MATERIAL PROVIDED =
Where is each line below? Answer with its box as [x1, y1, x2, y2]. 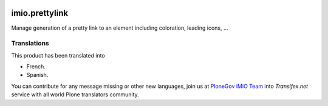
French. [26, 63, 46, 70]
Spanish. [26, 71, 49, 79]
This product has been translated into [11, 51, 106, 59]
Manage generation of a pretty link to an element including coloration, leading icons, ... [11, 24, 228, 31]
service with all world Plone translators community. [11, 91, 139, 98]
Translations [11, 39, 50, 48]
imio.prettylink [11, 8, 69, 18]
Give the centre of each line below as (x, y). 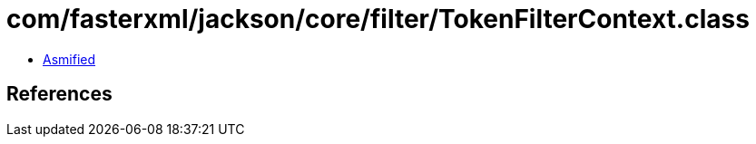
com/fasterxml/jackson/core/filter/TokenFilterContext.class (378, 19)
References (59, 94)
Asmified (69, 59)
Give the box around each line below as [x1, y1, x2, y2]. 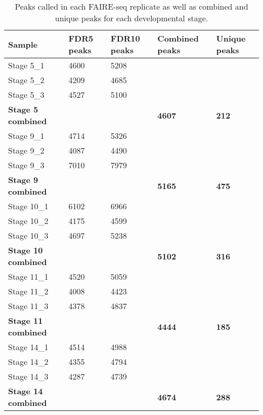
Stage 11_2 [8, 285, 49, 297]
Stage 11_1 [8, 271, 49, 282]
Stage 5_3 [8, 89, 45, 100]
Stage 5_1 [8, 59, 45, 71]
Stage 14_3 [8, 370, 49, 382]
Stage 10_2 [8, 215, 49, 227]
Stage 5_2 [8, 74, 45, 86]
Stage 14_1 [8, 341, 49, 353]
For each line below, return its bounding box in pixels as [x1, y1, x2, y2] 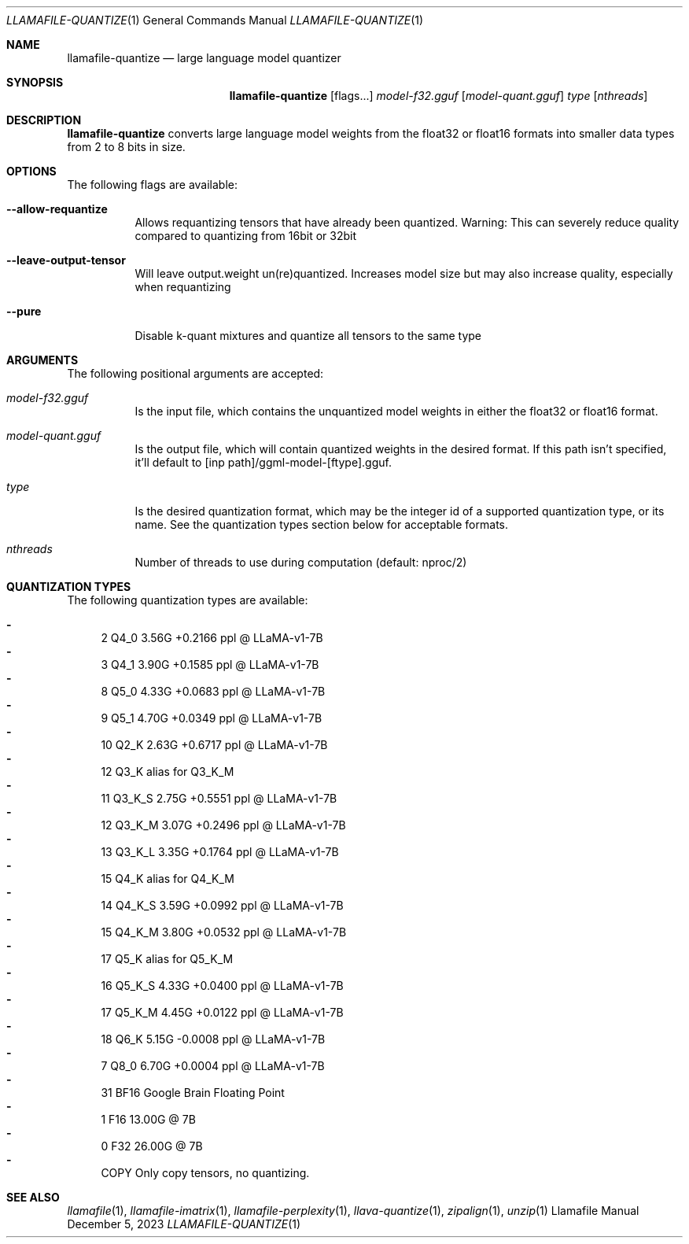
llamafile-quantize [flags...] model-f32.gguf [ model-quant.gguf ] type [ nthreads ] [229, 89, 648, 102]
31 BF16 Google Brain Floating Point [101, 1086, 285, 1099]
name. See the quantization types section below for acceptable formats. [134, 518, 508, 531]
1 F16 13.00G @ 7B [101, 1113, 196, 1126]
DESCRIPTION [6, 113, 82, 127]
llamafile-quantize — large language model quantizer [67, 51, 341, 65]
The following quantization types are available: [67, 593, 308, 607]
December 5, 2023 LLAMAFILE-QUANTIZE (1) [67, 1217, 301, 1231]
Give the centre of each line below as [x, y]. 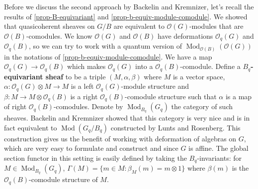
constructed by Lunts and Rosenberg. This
* * *
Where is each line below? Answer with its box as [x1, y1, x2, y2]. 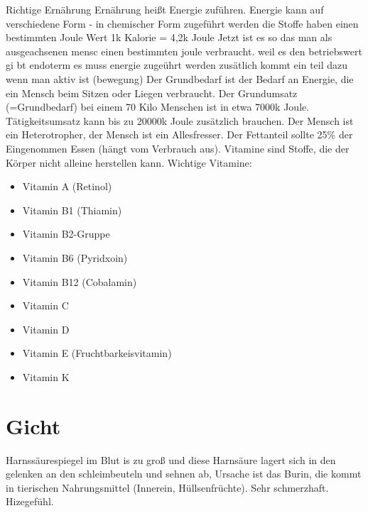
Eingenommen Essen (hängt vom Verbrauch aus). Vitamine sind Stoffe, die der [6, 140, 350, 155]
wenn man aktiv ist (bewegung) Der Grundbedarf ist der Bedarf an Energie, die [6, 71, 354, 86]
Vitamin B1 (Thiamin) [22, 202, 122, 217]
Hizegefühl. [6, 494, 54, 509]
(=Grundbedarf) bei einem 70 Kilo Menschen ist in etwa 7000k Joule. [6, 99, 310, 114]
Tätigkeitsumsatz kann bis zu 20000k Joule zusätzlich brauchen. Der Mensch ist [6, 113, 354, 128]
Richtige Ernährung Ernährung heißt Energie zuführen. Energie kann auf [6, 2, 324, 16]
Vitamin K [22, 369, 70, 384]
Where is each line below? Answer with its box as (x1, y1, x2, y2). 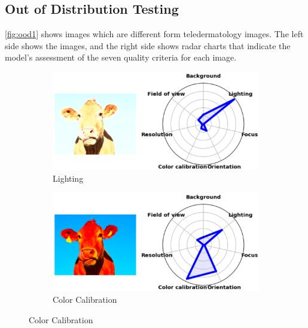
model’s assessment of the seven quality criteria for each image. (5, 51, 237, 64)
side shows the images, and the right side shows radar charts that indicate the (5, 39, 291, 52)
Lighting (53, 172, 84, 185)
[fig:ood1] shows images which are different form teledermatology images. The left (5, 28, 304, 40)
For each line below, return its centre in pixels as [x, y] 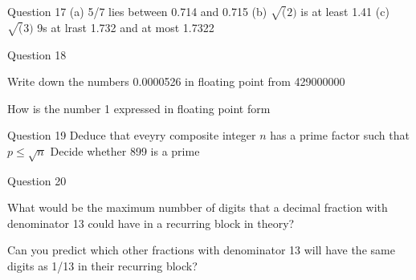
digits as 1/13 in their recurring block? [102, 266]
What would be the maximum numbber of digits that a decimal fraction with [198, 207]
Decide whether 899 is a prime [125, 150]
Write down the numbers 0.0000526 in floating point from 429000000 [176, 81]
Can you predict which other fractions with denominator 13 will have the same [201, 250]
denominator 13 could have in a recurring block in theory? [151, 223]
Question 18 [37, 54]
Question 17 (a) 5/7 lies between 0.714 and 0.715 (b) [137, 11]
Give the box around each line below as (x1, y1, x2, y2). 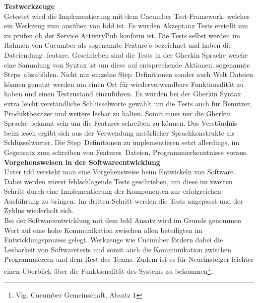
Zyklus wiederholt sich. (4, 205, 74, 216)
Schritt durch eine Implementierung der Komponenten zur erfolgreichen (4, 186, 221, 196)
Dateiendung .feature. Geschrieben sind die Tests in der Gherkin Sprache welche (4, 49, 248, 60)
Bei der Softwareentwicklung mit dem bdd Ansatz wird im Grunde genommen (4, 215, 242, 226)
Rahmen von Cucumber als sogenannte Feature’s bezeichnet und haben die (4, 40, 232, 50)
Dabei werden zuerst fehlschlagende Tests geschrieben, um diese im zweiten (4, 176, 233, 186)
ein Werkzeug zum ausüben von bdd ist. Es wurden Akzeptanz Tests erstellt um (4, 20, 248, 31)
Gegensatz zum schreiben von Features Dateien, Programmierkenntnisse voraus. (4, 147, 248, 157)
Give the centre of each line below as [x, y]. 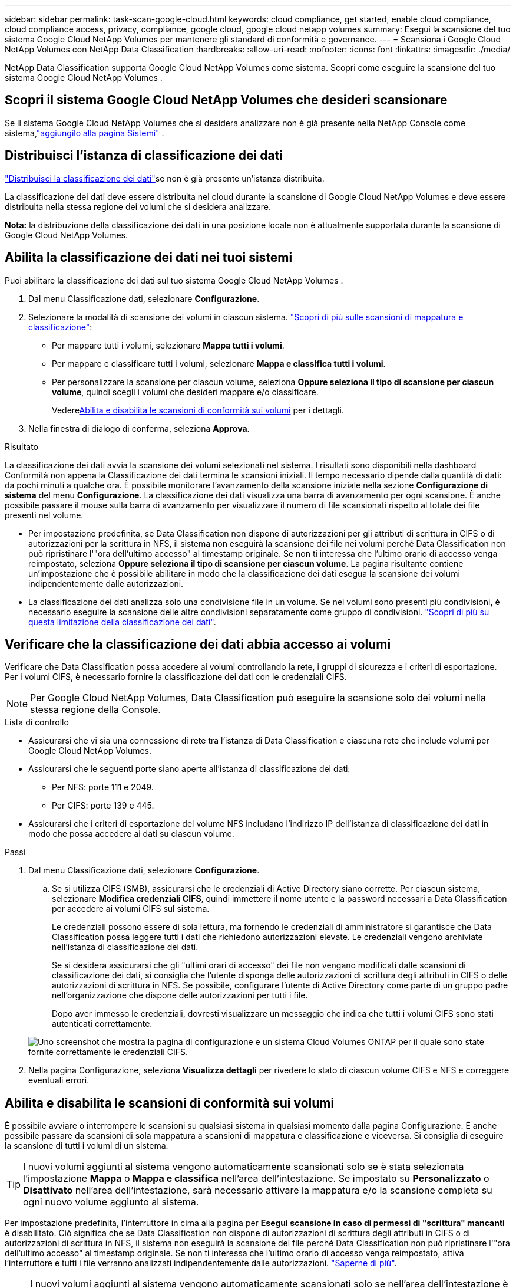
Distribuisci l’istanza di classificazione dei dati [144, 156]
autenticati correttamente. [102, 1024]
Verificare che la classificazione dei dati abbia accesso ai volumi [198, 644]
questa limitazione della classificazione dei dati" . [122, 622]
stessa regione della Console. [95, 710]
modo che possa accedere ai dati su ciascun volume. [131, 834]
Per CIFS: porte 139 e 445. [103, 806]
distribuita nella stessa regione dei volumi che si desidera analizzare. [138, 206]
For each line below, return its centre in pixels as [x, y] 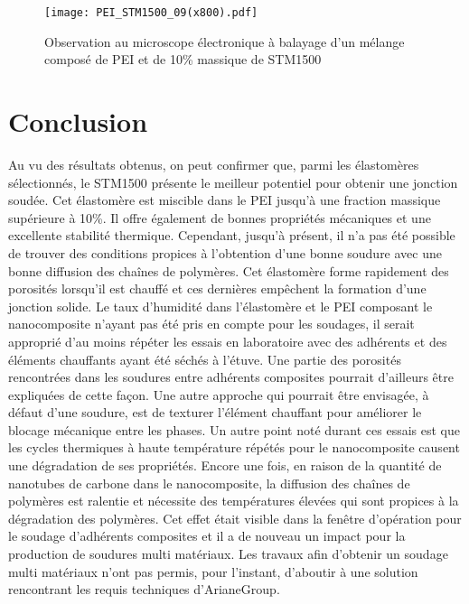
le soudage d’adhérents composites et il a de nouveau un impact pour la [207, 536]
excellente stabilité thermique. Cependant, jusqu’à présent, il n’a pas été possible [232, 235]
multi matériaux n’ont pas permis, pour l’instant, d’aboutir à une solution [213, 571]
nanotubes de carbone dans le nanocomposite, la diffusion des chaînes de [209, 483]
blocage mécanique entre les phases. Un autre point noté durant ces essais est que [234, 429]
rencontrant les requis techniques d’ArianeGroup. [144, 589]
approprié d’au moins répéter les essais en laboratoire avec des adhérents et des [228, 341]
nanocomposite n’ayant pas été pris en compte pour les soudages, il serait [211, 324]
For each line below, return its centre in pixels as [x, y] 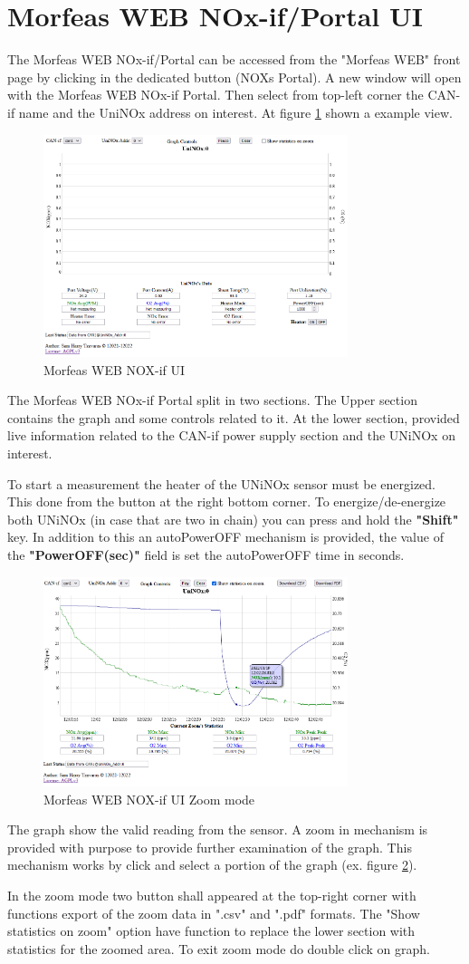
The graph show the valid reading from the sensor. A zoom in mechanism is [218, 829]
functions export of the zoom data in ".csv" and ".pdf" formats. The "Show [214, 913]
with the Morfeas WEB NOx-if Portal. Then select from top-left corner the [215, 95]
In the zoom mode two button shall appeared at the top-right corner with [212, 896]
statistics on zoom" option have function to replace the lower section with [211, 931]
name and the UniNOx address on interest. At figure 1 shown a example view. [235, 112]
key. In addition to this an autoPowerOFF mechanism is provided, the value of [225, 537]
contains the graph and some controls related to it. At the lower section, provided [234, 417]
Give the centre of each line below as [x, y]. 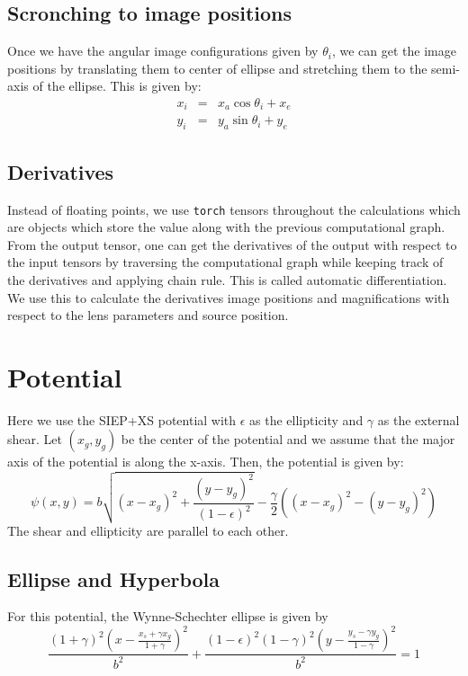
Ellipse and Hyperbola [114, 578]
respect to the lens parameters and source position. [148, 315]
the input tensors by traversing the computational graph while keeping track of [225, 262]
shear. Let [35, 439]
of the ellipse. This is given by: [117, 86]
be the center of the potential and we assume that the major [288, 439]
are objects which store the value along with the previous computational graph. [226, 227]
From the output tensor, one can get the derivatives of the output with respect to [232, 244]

EXERCISE REQUIREMENTS = In the entries above, find the line with "Vitamin B1 (Thiamin) [22, 202, 122, 217]" and the line with "Tätigkeitsumsatz kann bis", then set down exactly those two and every line between them, nothing else.

EXPECTED OUTPUT =
Vitamin B1 (Thiamin) [22, 202, 122, 217]
Hizegefühl. [6, 494, 54, 509]
(=Grundbedarf) bei einem 70 Kilo Menschen ist in etwa 7000k Joule. [6, 99, 310, 114]
Tätigkeitsumsatz kann bis zu 20000k Joule zusätzlich brauchen. Der Mensch ist [6, 113, 354, 128]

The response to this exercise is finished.